Microarray technology utilizes nucleic acid hybridization
techniques and computing technology to evaluate the mRNA expression
profile of thousands of genes within a single experiment. (see,
e.g., WO 01/75166 published Oct. 11, 2001; (see, for example, U.S.
Pat. No. 5,700,637, U.S. Pat. No. 5,445,934, and U.S. Pat. No.
5,807,522, Lockart, Nature Biotechnology, 14:1675-1680 (1996);
Cheung, V. G. et al., Nature Genetics 21(Suppl):15-19 (1999) for a
discussion of array fabrication). DNA microarrays are miniature
arrays containing gene fragments that are either synthesized
directly onto or spotted onto glass or other substrates. Thousands
of genes are usually represented in a single array.
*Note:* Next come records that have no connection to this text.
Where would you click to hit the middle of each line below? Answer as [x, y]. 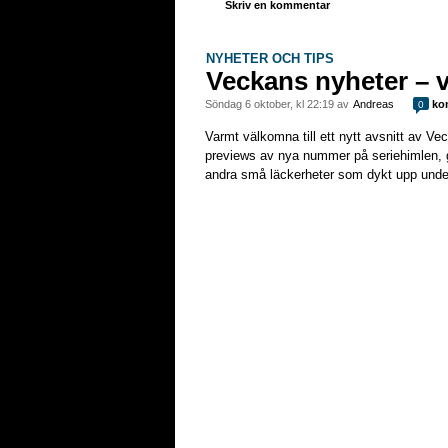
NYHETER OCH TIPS [270, 58]
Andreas [373, 104]
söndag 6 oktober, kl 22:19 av [282, 104]
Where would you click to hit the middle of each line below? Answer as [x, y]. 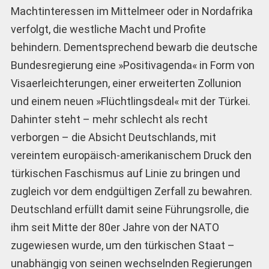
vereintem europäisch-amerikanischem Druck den [131, 156]
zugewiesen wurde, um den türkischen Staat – [122, 246]
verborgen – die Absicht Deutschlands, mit [113, 138]
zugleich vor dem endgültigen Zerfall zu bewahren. [131, 192]
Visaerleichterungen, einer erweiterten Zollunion [126, 83]
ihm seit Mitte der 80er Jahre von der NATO [115, 228]
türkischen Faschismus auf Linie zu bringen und [125, 174]
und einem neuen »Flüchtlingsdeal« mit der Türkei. [130, 101]
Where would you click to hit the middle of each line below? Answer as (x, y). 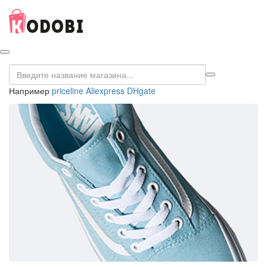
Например (30, 91)
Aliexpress (105, 91)
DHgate (141, 91)
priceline (68, 91)
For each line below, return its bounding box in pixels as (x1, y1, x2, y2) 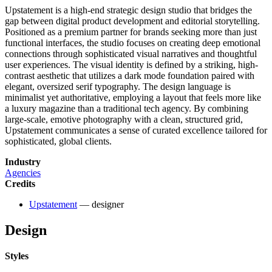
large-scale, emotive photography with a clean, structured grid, (5, 114, 243, 125)
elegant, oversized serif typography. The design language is (5, 81, 231, 92)
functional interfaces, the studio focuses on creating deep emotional (5, 38, 260, 49)
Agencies (5, 168, 41, 178)
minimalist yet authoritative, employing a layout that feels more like (5, 92, 261, 103)
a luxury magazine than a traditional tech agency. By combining (5, 103, 248, 114)
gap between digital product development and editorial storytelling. (5, 16, 260, 27)
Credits (5, 178, 35, 189)
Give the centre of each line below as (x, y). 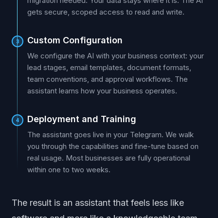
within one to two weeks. (69, 170)
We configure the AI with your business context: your (116, 56)
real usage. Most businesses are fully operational (109, 158)
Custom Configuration (75, 40)
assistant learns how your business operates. (102, 91)
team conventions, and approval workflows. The (108, 79)
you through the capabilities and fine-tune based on (113, 146)
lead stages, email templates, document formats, (109, 67)
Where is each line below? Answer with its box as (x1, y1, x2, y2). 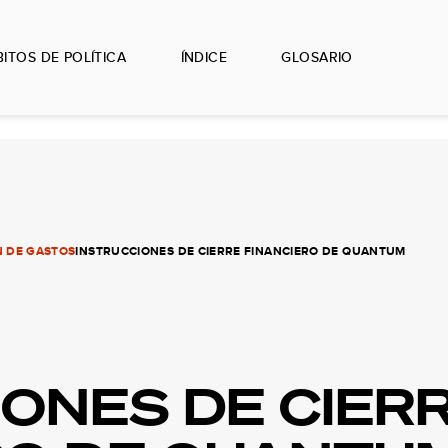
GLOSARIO (281, 47, 353, 67)
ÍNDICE (180, 47, 228, 67)
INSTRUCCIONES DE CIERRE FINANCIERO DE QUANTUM (75, 242, 406, 260)
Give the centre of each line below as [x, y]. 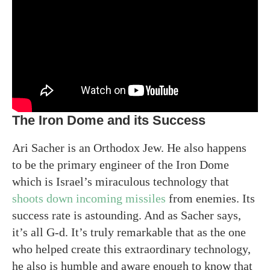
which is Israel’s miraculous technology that [121, 181]
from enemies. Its [210, 198]
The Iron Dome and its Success [109, 120]
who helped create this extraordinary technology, [131, 249]
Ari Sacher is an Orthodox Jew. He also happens [129, 147]
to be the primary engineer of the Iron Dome [121, 164]
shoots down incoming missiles [89, 198]
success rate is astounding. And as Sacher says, [127, 215]
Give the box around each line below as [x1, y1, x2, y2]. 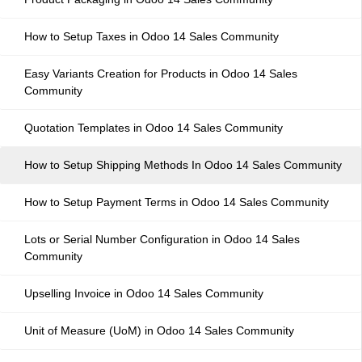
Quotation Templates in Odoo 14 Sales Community [24, 121, 283, 134]
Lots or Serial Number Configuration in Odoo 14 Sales [24, 233, 300, 246]
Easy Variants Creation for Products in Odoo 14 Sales [24, 67, 297, 80]
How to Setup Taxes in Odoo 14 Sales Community [24, 30, 279, 43]
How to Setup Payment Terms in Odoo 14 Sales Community [24, 196, 329, 208]
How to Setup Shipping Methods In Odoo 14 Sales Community [24, 158, 342, 171]
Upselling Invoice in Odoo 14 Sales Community [24, 287, 263, 300]
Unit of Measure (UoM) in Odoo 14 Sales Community [24, 324, 294, 337]
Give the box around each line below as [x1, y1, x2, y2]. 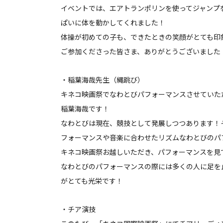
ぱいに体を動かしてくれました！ [61, 17, 165, 28]
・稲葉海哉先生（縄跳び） [61, 75, 144, 85]
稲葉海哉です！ [61, 104, 110, 114]
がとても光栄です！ [61, 176, 123, 186]
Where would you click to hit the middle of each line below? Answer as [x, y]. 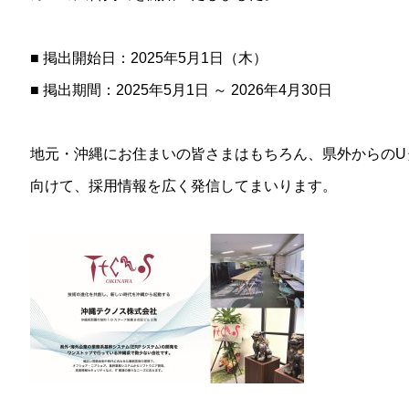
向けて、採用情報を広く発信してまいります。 [184, 186]
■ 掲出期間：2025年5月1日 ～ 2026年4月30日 [181, 90]
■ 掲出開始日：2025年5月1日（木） [149, 58]
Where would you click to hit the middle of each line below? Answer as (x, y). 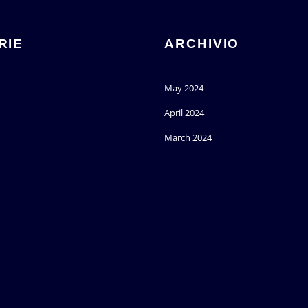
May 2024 (184, 88)
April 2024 (184, 113)
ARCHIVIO (202, 44)
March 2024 (188, 138)
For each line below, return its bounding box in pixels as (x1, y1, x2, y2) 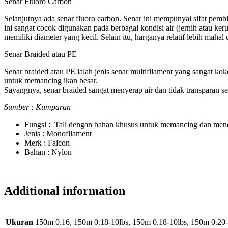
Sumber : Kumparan (4, 103, 71, 112)
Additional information (4, 184, 125, 198)
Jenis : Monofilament (24, 129, 92, 138)
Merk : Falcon (24, 138, 70, 148)
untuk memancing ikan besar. (4, 76, 98, 85)
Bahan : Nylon (24, 148, 72, 157)
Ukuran (6, 218, 33, 227)
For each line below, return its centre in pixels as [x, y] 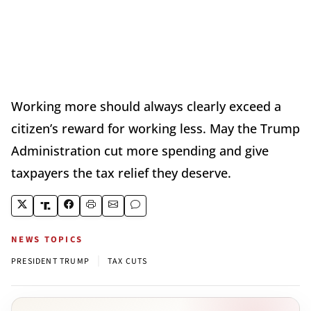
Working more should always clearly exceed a [146, 106]
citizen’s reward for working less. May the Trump [155, 128]
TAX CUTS [128, 261]
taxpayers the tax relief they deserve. [121, 173]
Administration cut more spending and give [140, 150]
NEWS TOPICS [47, 239]
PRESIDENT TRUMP [50, 261]
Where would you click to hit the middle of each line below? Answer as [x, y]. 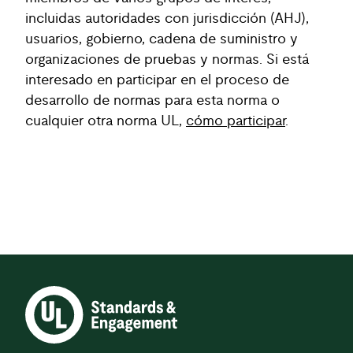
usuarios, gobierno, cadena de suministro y [162, 39]
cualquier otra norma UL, [106, 121]
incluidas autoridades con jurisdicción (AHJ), [167, 19]
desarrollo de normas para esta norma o [152, 101]
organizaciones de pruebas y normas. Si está [167, 60]
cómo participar [236, 121]
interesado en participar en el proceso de [157, 80]
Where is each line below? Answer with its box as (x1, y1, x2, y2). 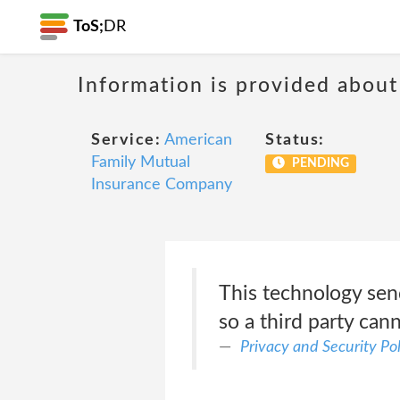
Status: (265, 132, 325, 148)
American (164, 132, 232, 148)
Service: (91, 132, 161, 148)
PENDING (288, 157, 349, 170)
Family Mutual (91, 154, 190, 171)
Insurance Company (91, 177, 232, 193)
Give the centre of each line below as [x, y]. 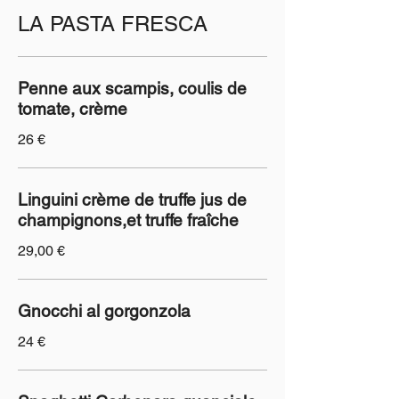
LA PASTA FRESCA [113, 24]
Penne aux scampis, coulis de [132, 88]
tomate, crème [73, 109]
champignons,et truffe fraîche [128, 220]
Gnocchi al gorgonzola [104, 311]
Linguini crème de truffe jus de [132, 199]

A typical
microarray experiment involves the following steps: 1) preparation
of fluorescently labeled target from RNA isolated from the sample,
2) hybridization of the labeled target to the microarray, 3)
washing, staining, and scanning of the array, 4) analysis of the
scanned image and 5) generation of gene expression profiles.
Currently two main types of DNA microarrays are being used:
oligonucleotide (usually 25 to 70 mers) arrays and gene expression
arrays containing PCR products prepared from cDNAs. In forming an
array, oligonucleotides can be either prefabricated and spotted to
the surface or directly synthesized on to the surface (in
situ).
[0245] The Affymetrix GeneChip.RTM. system is a commercially
available microarray system which comprises arrays fabricated by
direct synthesis of oligonucleotides on a glass surface. Probe/Gene
Arrays: Oligonucleotides, usually 25 mers, are directly synthesized
onto a glass wafer by a combination of semiconductor-based
photolithography and solid phase chemical synthesis technologies.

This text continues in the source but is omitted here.